** WORK TASK **
Nothing after the line with "نامه های زیر به ارائه نکات کلیدی و" belongs in the copy; extract the lines below from the top through that line, pictures left out.
(Beginning of DATA RECORDS)
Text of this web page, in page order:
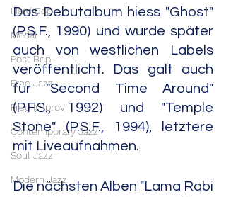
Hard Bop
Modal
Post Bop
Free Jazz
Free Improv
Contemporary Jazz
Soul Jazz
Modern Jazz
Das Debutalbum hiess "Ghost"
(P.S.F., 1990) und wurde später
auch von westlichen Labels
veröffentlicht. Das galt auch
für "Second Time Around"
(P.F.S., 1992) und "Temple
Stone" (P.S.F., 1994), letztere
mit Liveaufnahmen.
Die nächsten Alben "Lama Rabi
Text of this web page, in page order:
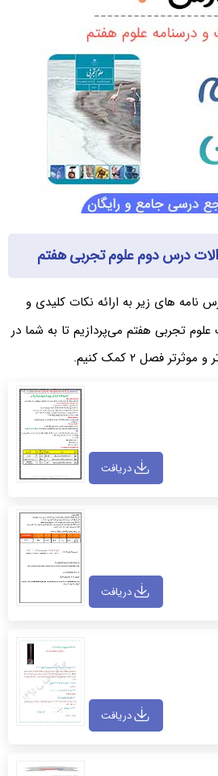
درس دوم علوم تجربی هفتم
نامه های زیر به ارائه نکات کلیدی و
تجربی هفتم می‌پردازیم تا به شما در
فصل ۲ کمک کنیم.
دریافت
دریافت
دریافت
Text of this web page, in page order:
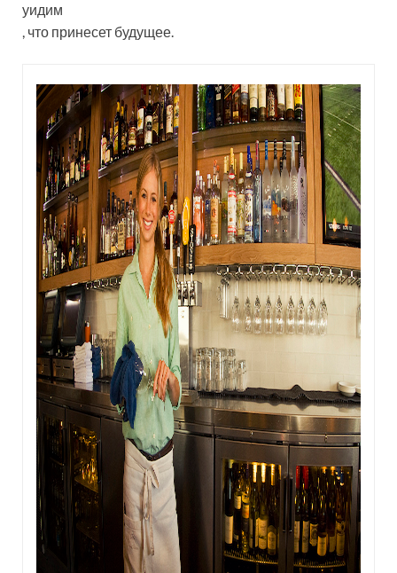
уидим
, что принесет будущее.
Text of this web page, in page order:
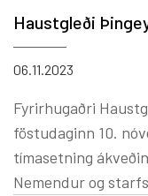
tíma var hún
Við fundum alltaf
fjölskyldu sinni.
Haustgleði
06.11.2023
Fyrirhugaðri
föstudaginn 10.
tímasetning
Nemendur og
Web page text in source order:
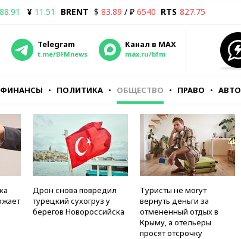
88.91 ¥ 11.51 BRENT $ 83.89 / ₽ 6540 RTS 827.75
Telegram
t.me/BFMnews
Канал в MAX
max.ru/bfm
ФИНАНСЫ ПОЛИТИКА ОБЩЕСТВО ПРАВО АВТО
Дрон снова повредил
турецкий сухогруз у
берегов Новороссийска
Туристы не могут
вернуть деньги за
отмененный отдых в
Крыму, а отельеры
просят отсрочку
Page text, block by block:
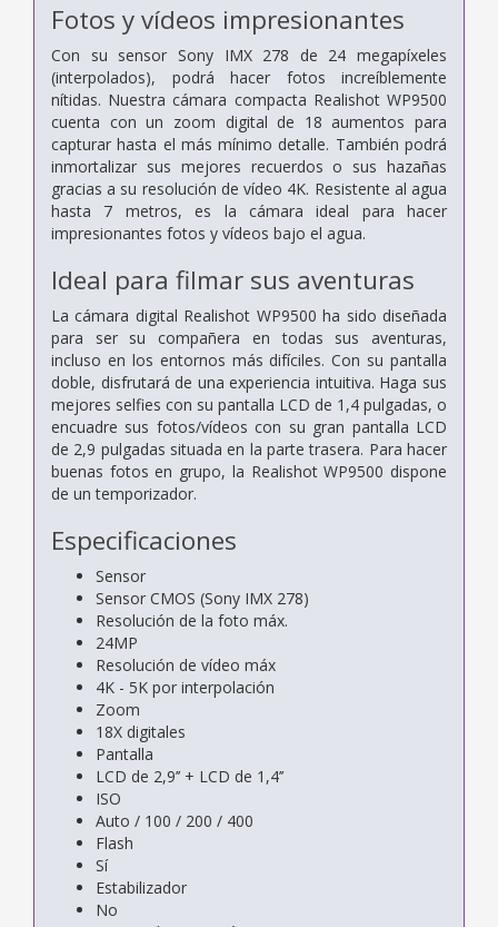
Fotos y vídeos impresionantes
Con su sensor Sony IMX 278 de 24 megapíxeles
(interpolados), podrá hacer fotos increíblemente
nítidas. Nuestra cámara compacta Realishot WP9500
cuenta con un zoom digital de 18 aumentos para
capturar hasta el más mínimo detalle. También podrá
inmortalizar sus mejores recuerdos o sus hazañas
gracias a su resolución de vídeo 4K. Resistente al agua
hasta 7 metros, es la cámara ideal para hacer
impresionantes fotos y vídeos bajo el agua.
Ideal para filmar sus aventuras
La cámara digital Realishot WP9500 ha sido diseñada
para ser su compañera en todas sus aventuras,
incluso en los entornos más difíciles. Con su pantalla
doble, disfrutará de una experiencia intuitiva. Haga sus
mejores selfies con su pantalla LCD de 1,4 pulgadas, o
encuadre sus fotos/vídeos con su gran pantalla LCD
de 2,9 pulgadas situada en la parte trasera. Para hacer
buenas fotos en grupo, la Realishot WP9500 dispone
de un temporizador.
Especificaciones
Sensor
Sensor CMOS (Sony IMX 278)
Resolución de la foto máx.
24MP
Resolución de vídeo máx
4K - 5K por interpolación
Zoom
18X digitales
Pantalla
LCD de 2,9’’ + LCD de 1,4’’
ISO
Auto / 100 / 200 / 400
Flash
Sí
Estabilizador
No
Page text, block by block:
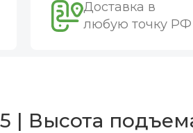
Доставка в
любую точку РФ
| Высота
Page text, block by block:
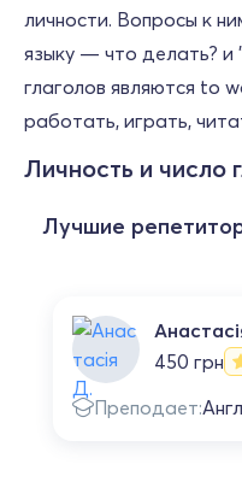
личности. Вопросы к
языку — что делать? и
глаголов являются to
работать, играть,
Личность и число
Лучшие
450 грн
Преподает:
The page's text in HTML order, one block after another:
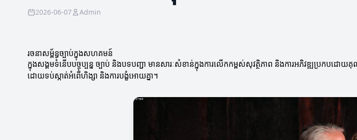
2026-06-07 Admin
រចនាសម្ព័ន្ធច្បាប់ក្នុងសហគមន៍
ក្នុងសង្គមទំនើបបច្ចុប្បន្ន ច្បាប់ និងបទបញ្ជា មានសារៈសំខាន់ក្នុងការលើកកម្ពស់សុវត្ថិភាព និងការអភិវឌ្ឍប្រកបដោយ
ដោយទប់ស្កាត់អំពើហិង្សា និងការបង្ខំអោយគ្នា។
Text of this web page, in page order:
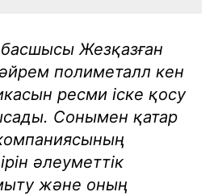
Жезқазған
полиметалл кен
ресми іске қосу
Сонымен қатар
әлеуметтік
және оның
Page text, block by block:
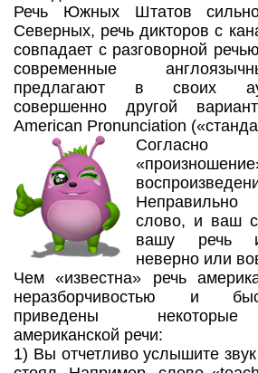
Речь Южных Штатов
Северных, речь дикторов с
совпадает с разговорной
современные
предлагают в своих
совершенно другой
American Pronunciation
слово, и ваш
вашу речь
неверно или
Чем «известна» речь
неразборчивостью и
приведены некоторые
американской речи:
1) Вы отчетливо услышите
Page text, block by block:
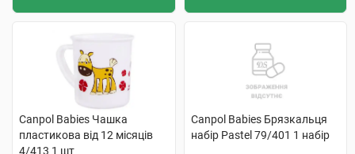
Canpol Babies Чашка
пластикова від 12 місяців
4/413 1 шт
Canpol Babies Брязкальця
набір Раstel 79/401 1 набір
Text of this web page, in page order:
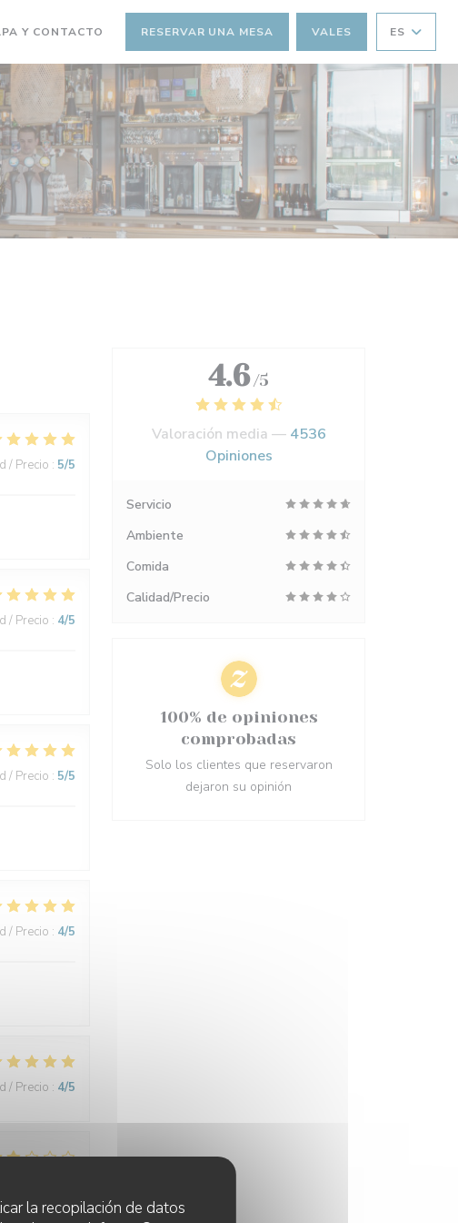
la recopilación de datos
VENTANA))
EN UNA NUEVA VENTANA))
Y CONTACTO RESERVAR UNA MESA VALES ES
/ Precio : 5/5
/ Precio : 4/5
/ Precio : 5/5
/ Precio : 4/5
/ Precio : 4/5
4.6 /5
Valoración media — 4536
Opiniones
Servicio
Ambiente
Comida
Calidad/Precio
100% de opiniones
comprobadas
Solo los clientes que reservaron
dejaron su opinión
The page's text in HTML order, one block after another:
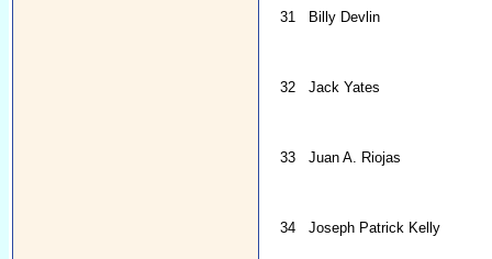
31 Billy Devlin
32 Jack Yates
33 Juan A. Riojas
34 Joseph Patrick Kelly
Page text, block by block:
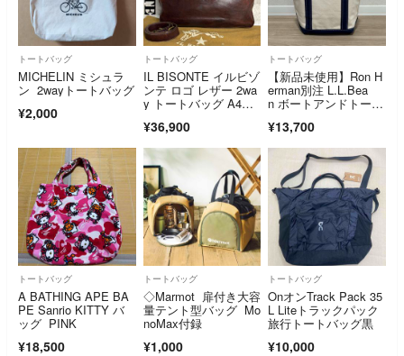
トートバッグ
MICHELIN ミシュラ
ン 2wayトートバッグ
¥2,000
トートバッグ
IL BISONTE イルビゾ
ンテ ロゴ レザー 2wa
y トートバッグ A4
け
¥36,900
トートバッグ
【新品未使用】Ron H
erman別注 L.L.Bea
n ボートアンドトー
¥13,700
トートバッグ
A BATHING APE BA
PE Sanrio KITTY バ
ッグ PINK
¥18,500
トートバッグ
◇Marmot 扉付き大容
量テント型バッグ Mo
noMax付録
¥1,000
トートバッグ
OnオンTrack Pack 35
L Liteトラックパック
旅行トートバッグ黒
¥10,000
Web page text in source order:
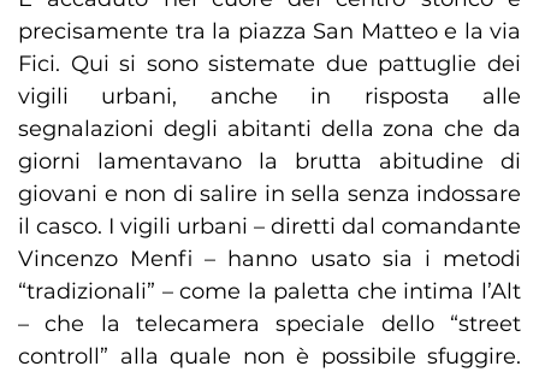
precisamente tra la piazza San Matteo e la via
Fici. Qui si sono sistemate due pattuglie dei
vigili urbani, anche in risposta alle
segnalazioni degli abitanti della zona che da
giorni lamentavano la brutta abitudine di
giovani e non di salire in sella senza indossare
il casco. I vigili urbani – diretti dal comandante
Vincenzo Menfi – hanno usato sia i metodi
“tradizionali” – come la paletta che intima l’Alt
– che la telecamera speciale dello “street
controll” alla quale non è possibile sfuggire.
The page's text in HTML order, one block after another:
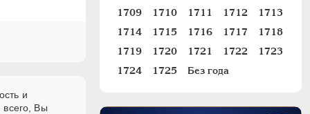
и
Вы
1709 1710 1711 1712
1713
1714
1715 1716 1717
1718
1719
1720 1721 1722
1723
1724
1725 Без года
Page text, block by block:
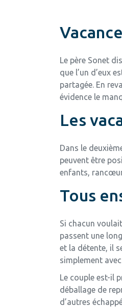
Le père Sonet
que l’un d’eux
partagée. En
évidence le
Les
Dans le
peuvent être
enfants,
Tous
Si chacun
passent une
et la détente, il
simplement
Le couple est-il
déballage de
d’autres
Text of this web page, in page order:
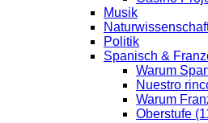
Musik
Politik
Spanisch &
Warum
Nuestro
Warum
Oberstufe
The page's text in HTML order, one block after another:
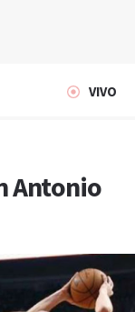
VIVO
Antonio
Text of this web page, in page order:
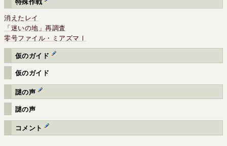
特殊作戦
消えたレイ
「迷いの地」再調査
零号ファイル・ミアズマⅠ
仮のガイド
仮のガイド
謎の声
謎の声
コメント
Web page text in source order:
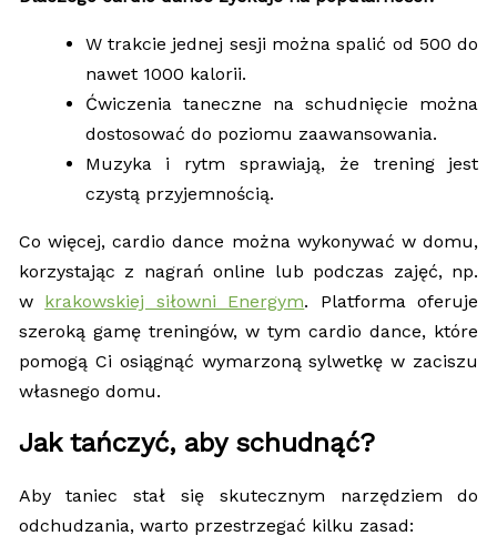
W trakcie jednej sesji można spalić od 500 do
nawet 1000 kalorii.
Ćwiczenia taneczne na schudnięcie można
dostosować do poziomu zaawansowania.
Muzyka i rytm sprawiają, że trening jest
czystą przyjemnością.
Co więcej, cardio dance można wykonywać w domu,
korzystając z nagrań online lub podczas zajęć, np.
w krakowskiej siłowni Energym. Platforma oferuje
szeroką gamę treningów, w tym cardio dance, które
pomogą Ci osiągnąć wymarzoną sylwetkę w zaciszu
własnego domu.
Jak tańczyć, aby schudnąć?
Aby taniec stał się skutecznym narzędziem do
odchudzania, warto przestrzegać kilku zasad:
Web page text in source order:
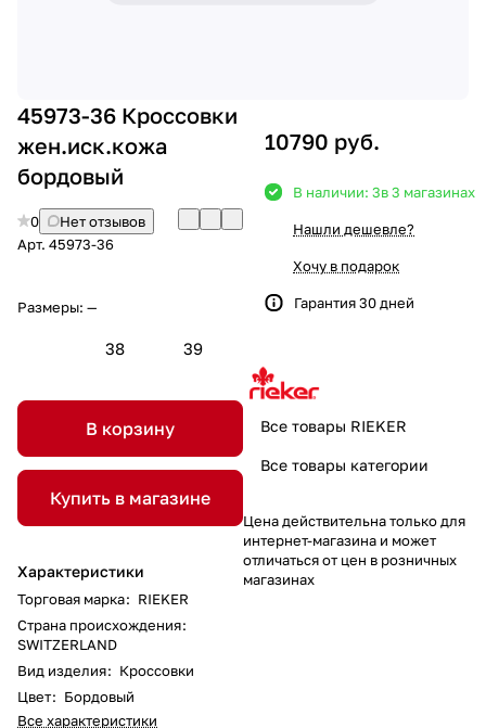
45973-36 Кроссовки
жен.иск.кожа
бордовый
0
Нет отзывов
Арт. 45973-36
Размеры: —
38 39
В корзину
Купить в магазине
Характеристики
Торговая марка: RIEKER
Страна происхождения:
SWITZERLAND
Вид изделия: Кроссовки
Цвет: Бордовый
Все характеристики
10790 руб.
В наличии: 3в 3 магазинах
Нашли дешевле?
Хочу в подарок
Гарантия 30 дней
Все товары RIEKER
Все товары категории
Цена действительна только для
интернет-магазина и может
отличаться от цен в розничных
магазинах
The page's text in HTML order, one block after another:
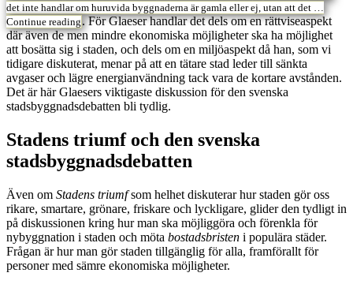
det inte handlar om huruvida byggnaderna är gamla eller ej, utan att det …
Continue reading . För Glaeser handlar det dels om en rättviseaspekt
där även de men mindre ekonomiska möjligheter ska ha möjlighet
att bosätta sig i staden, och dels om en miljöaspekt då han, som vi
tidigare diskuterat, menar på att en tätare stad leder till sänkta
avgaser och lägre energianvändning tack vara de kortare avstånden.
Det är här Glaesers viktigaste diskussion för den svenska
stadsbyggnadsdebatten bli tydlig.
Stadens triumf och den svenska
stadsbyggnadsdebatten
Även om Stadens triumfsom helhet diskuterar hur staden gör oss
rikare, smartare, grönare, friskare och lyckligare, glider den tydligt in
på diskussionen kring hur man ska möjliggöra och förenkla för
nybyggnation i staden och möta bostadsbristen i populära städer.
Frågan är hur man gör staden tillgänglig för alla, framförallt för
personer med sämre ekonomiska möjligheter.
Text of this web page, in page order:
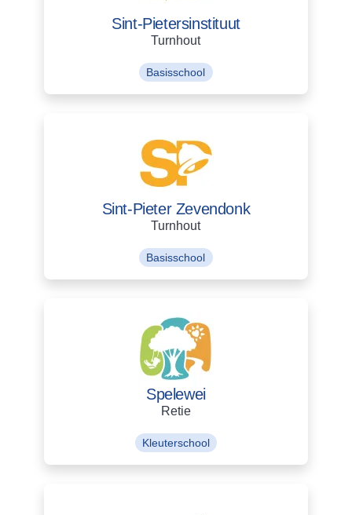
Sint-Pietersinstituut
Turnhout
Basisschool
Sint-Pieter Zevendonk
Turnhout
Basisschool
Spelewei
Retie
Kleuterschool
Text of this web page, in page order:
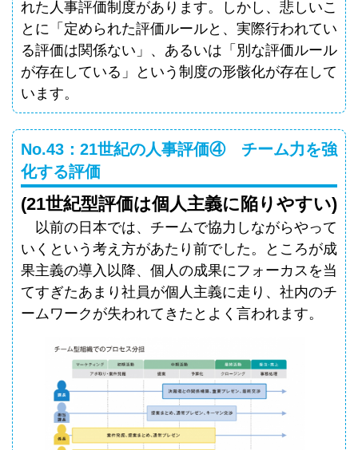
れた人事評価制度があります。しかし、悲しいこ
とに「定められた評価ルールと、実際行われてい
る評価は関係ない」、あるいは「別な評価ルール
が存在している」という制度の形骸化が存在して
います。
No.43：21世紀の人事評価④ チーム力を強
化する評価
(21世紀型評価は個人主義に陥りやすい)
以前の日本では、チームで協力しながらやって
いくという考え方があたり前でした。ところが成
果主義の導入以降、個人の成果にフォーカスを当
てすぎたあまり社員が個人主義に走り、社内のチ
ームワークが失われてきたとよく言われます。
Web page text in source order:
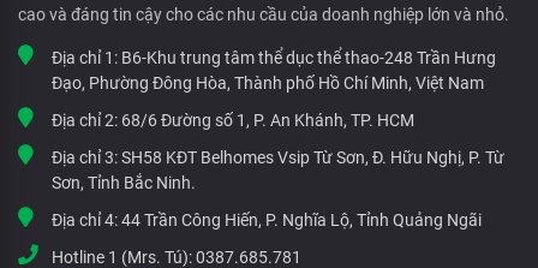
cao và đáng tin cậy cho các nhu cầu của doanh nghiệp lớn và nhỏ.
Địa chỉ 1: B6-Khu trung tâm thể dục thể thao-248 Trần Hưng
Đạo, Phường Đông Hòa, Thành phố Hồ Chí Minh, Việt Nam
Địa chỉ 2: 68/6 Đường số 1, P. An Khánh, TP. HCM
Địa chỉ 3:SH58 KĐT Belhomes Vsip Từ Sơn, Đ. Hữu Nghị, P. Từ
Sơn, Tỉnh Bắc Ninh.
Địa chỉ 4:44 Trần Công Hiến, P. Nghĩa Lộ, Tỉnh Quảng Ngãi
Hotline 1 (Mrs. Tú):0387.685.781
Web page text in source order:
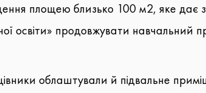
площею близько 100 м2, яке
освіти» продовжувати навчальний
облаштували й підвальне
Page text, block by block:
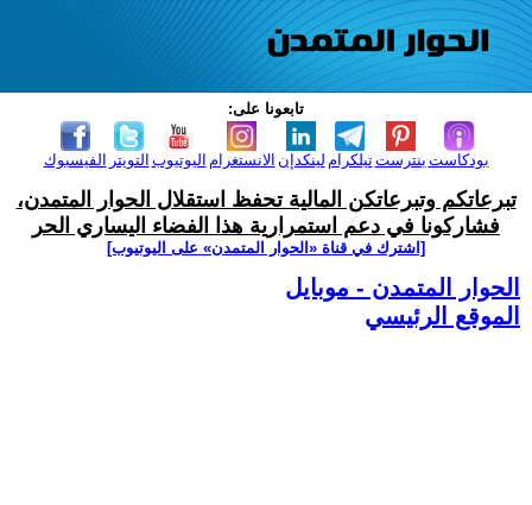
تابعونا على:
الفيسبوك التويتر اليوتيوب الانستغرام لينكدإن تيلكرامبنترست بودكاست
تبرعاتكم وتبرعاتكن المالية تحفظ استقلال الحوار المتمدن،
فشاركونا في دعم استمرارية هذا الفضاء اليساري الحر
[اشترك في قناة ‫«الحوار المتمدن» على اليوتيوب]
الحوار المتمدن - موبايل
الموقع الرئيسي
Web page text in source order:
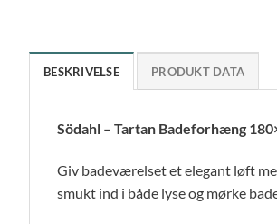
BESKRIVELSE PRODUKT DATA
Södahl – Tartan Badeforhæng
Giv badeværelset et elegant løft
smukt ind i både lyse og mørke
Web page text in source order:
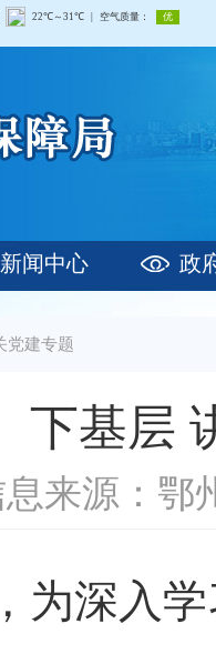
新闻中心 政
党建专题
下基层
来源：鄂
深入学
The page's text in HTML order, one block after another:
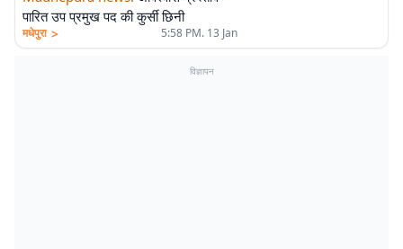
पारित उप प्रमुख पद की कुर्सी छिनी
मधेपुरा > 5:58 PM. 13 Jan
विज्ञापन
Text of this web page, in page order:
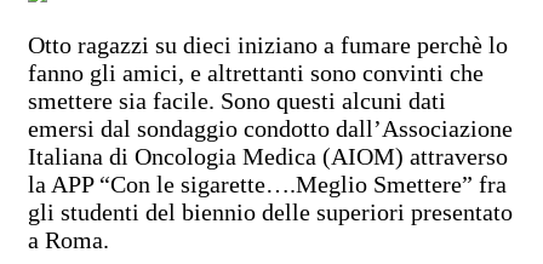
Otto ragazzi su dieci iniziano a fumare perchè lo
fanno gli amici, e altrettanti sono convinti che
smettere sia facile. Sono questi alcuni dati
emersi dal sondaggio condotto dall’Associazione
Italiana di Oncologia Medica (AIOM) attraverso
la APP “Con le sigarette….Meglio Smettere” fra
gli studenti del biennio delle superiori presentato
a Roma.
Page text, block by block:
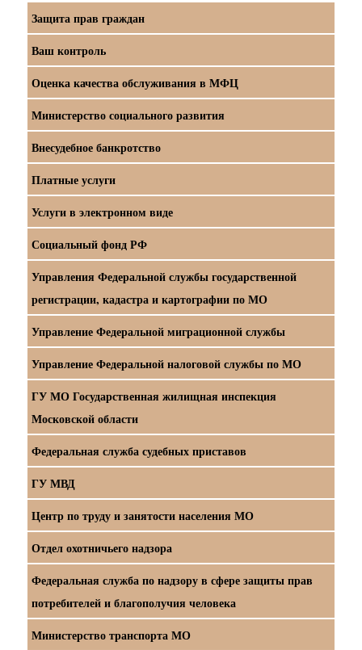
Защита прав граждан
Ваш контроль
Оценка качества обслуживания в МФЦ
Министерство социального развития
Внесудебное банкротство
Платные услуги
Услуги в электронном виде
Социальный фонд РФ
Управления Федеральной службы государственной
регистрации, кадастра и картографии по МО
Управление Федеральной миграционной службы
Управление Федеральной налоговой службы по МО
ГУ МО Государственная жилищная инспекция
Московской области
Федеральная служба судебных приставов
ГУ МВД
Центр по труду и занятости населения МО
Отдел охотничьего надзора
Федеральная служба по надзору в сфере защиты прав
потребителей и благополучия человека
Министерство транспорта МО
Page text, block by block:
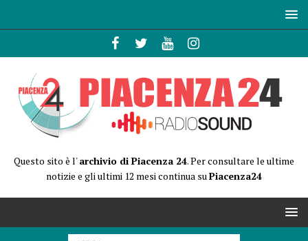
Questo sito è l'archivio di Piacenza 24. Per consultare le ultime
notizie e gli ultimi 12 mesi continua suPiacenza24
(End of DATA RECORDS)
** THE ANSWER **
Text of this web page, in page order:
Hard Bop
Modal
Post Bop
Free Jazz
Free Improv
Contemporary Jazz
Soul Jazz
Modern Jazz
Das Debutalbum hiess "Ghost"
(P.S.F., 1990) und wurde später
auch von westlichen Labels
veröffentlicht. Das galt auch
für "Second Time Around"
(P.F.S., 1992) und "Temple
Stone" (P.S.F., 1994), letztere
mit Liveaufnahmen.
Die nächsten Alben "Lama Rabi
Text of this web page, in page order:
درس دوم علوم تجربی هفتم
نامه های زیر به ارائه نکات کلیدی و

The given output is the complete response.